◆ **SOURCE DATA**:
○ ○ ○

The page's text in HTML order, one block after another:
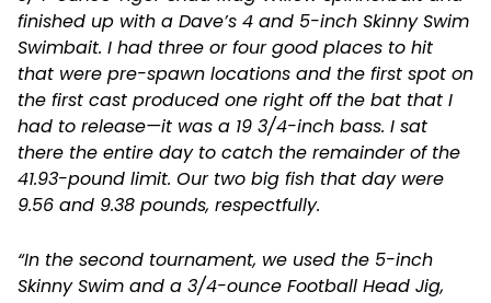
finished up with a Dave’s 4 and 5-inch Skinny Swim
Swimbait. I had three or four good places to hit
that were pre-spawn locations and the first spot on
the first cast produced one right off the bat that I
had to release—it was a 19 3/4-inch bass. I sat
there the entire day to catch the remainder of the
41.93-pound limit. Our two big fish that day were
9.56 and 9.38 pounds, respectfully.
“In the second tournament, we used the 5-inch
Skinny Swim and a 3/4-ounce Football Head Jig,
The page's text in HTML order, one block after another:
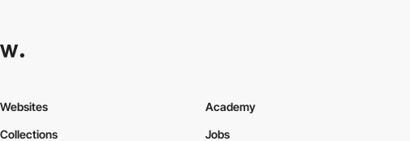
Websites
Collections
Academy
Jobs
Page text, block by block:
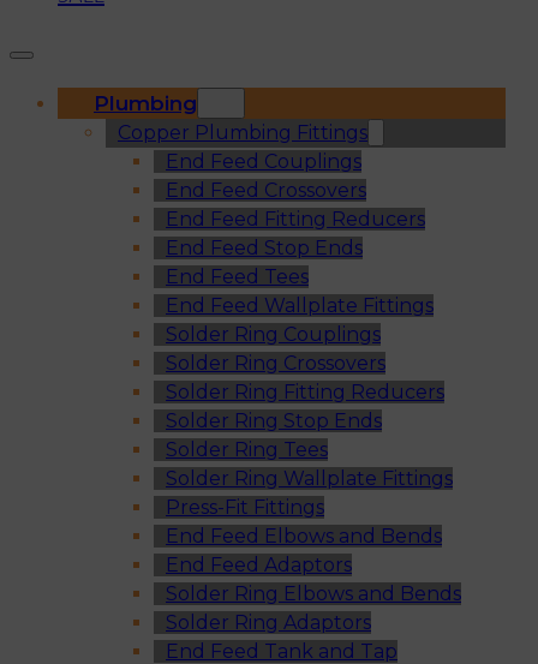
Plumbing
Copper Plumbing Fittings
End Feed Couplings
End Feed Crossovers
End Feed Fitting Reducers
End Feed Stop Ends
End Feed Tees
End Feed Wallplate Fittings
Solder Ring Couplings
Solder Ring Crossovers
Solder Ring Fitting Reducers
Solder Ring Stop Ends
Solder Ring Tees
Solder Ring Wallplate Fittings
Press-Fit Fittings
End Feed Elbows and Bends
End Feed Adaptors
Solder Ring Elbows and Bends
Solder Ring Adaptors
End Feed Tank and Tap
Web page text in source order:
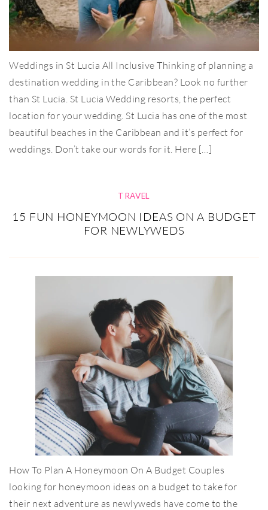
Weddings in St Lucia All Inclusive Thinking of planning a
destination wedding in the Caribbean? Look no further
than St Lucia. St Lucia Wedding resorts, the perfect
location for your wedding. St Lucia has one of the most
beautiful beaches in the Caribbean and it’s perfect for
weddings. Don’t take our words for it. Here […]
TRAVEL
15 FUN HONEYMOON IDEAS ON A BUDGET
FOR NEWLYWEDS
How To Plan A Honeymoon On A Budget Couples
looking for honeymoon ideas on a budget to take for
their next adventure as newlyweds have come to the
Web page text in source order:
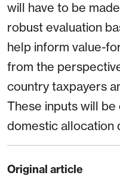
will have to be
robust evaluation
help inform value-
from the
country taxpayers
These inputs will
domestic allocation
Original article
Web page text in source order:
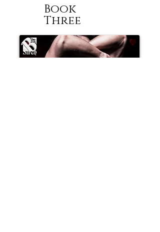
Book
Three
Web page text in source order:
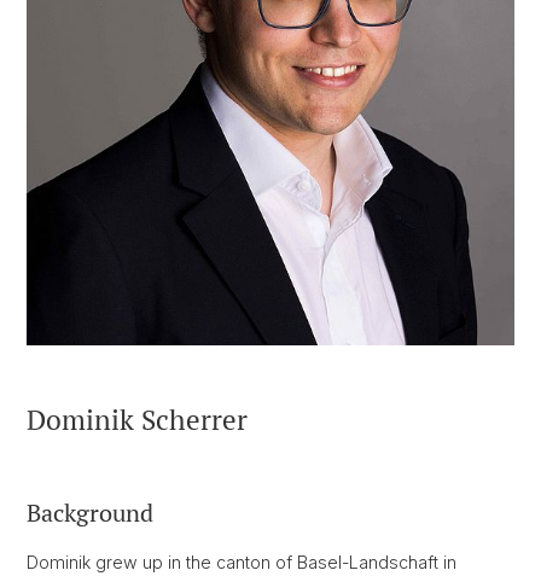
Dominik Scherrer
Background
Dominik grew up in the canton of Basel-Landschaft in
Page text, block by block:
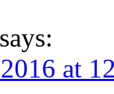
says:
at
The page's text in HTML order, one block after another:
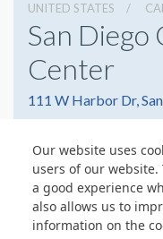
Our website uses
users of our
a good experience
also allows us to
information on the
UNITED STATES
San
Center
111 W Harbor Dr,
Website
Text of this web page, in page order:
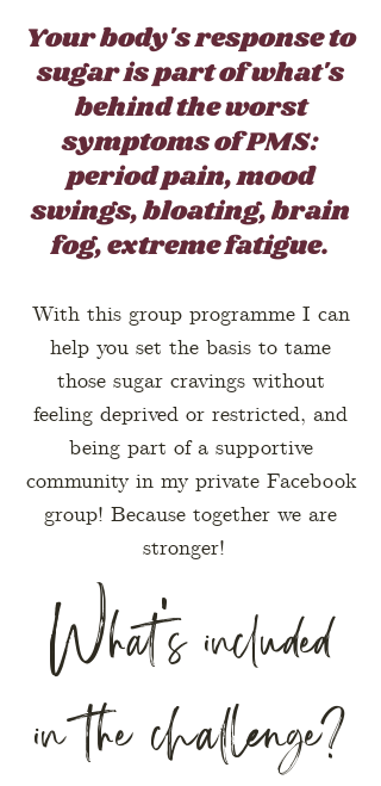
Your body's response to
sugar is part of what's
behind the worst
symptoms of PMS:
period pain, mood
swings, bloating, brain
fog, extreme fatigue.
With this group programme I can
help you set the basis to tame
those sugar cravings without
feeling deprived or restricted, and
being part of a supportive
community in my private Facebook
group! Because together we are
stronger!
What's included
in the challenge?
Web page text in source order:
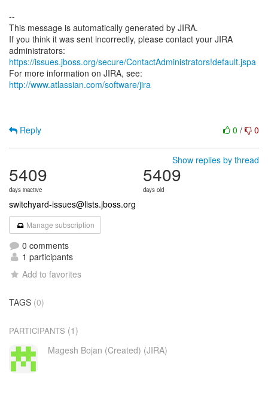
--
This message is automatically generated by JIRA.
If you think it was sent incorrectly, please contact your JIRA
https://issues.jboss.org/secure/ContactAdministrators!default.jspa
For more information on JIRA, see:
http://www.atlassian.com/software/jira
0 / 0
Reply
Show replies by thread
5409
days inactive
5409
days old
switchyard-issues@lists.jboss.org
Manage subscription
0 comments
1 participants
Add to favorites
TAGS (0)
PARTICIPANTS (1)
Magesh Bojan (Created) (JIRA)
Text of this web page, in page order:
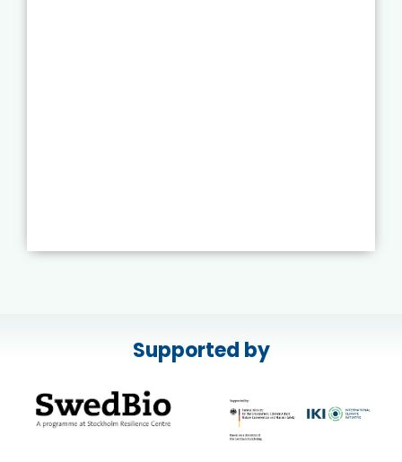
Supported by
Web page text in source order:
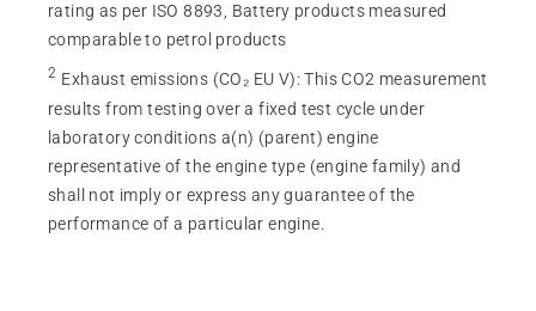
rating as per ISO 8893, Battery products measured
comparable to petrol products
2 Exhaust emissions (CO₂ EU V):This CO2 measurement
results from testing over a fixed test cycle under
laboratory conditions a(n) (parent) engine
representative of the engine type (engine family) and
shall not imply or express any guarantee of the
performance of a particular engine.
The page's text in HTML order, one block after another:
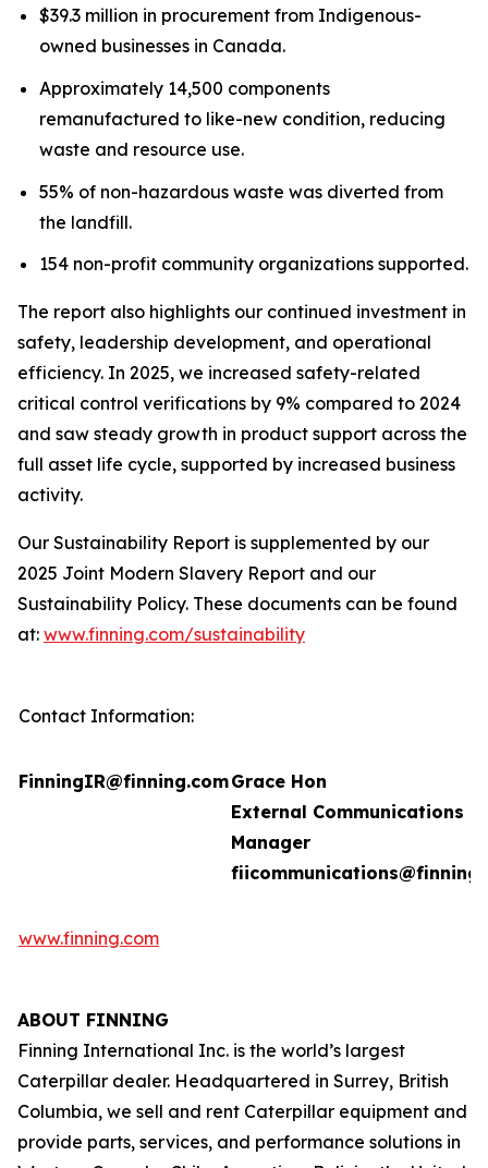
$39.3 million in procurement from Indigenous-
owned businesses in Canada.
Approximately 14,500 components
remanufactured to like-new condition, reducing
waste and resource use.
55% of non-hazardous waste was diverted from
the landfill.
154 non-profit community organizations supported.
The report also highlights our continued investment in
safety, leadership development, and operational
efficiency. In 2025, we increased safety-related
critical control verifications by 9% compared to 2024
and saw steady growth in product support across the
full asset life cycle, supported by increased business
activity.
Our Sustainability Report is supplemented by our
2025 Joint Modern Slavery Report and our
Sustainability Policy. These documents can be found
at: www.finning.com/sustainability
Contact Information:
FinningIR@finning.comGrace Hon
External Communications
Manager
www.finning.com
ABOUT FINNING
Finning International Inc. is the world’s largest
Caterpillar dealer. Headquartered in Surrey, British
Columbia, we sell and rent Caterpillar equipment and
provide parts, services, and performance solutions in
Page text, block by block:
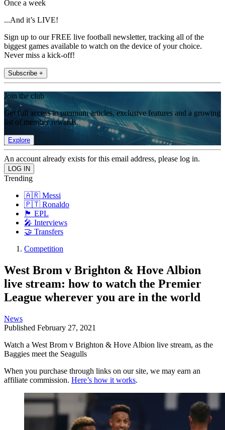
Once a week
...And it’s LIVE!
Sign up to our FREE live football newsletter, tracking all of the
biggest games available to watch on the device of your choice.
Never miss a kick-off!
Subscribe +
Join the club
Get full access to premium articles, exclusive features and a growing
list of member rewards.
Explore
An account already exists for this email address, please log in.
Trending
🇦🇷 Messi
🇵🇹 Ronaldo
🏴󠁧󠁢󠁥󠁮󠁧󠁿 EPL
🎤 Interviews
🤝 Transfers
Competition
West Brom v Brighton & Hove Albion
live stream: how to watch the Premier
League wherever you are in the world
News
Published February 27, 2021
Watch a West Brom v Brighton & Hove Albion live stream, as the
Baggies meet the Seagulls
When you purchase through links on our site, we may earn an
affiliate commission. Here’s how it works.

○ ○ ○

◆ **DIRECTIONS FOR THIS TASK**: Return the records above verbatim, images excluded.

◆ **RESULT OF THIS EXERCISE**:
The page's text in HTML order, one block after another:
finished up with a Dave’s 4 and 5-inch Skinny Swim
Swimbait. I had three or four good places to hit
that were pre-spawn locations and the first spot on
the first cast produced one right off the bat that I
had to release—it was a 19 3/4-inch bass. I sat
there the entire day to catch the remainder of the
41.93-pound limit. Our two big fish that day were
9.56 and 9.38 pounds, respectfully.
“In the second tournament, we used the 5-inch
Skinny Swim and a 3/4-ounce Football Head Jig,
The page's text in HTML order, one block after another:
Websites
Collections
Academy
Jobs
Page text, block by block:
Plumbing
Copper Plumbing Fittings
End Feed Couplings
End Feed Crossovers
End Feed Fitting Reducers
End Feed Stop Ends
End Feed Tees
End Feed Wallplate Fittings
Solder Ring Couplings
Solder Ring Crossovers
Solder Ring Fitting Reducers
Solder Ring Stop Ends
Solder Ring Tees
Solder Ring Wallplate Fittings
Press-Fit Fittings
End Feed Elbows and Bends
End Feed Adaptors
Solder Ring Elbows and Bends
Solder Ring Adaptors
End Feed Tank and Tap
Web page text in source order:
Weddings in St Lucia All Inclusive Thinking of planning a
destination wedding in the Caribbean? Look no further
than St Lucia. St Lucia Wedding resorts, the perfect
location for your wedding. St Lucia has one of the most
beautiful beaches in the Caribbean and it’s perfect for
weddings. Don’t take our words for it. Here […]
TRAVEL
15 FUN HONEYMOON IDEAS ON A BUDGET
FOR NEWLYWEDS
How To Plan A Honeymoon On A Budget Couples
looking for honeymoon ideas on a budget to take for
their next adventure as newlyweds have come to the
Web page text in source order:
will have to be
robust evaluation
help inform value-
from the
country taxpayers
These inputs will
domestic allocation
Original article
Web page text in source order:
Book
Three
Web page text in source order:
Dominik Scherrer
Background
Dominik grew up in the canton of Basel-Landschaft in
Page text, block by block:
says:
at
The page's text in HTML order, one block after another:
Our website uses
users of our
a good experience
also allows us to
information on the
UNITED STATES
San
Center
111 W Harbor Dr,
Website
Text of this web page, in page order:
Your body's response to
sugar is part of what's
behind the worst
symptoms of PMS:
period pain, mood
swings, bloating, brain
fog, extreme fatigue.
With this group programme I can
help you set the basis to tame
those sugar cravings without
feeling deprived or restricted, and
being part of a supportive
community in my private Facebook
group! Because together we are
stronger!
What's included
in the challenge?
Web page text in source order:
--
This message is automatically generated by JIRA.
If you think it was sent incorrectly, please contact your JIRA
https://issues.jboss.org/secure/ContactAdministrators!default.jspa
For more information on JIRA, see:
http://www.atlassian.com/software/jira
0 / 0
Reply
Show replies by thread
5409
days inactive
5409
days old
switchyard-issues@lists.jboss.org
Manage subscription
0 comments
1 participants
Add to favorites
TAGS (0)
PARTICIPANTS (1)
Magesh Bojan (Created) (JIRA)
Text of this web page, in page order:
Supported by
Web page text in source order:
rating as per ISO 8893, Battery products measured
comparable to petrol products
2 Exhaust emissions (CO₂ EU V):This CO2 measurement
results from testing over a fixed test cycle under
laboratory conditions a(n) (parent) engine
representative of the engine type (engine family) and
shall not imply or express any guarantee of the
performance of a particular engine.
The page's text in HTML order, one block after another:
$39.3 million in procurement from Indigenous-
owned businesses in Canada.
Approximately 14,500 components
remanufactured to like-new condition, reducing
waste and resource use.
55% of non-hazardous waste was diverted from
the landfill.
154 non-profit community organizations supported.
The report also highlights our continued investment in
safety, leadership development, and operational
efficiency. In 2025, we increased safety-related
critical control verifications by 9% compared to 2024
and saw steady growth in product support across the
full asset life cycle, supported by increased business
activity.
Our Sustainability Report is supplemented by our
2025 Joint Modern Slavery Report and our
Sustainability Policy. These documents can be found
at: www.finning.com/sustainability
Contact Information:
FinningIR@finning.comGrace Hon
External Communications
Manager
www.finning.com
ABOUT FINNING
Finning International Inc. is the world’s largest
Caterpillar dealer. Headquartered in Surrey, British
Columbia, we sell and rent Caterpillar equipment and
provide parts, services, and performance solutions in
Page text, block by block:
Once a week
...And it’s LIVE!
Sign up to our FREE live football newsletter, tracking all of the
biggest games available to watch on the device of your choice.
Never miss a kick-off!
Subscribe +
Join the club
Get full access to premium articles, exclusive features and a growing
list of member rewards.
Explore
An account already exists for this email address, please log in.
Trending
🇦🇷 Messi
🇵🇹 Ronaldo
🏴󠁧󠁢󠁥󠁮󠁧󠁿 EPL
🎤 Interviews
🤝 Transfers
Competition
West Brom v Brighton & Hove Albion
live stream: how to watch the Premier
League wherever you are in the world
News
Published February 27, 2021
Watch a West Brom v Brighton & Hove Albion live stream, as the
Baggies meet the Seagulls
When you purchase through links on our site, we may earn an
affiliate commission. Here’s how it works.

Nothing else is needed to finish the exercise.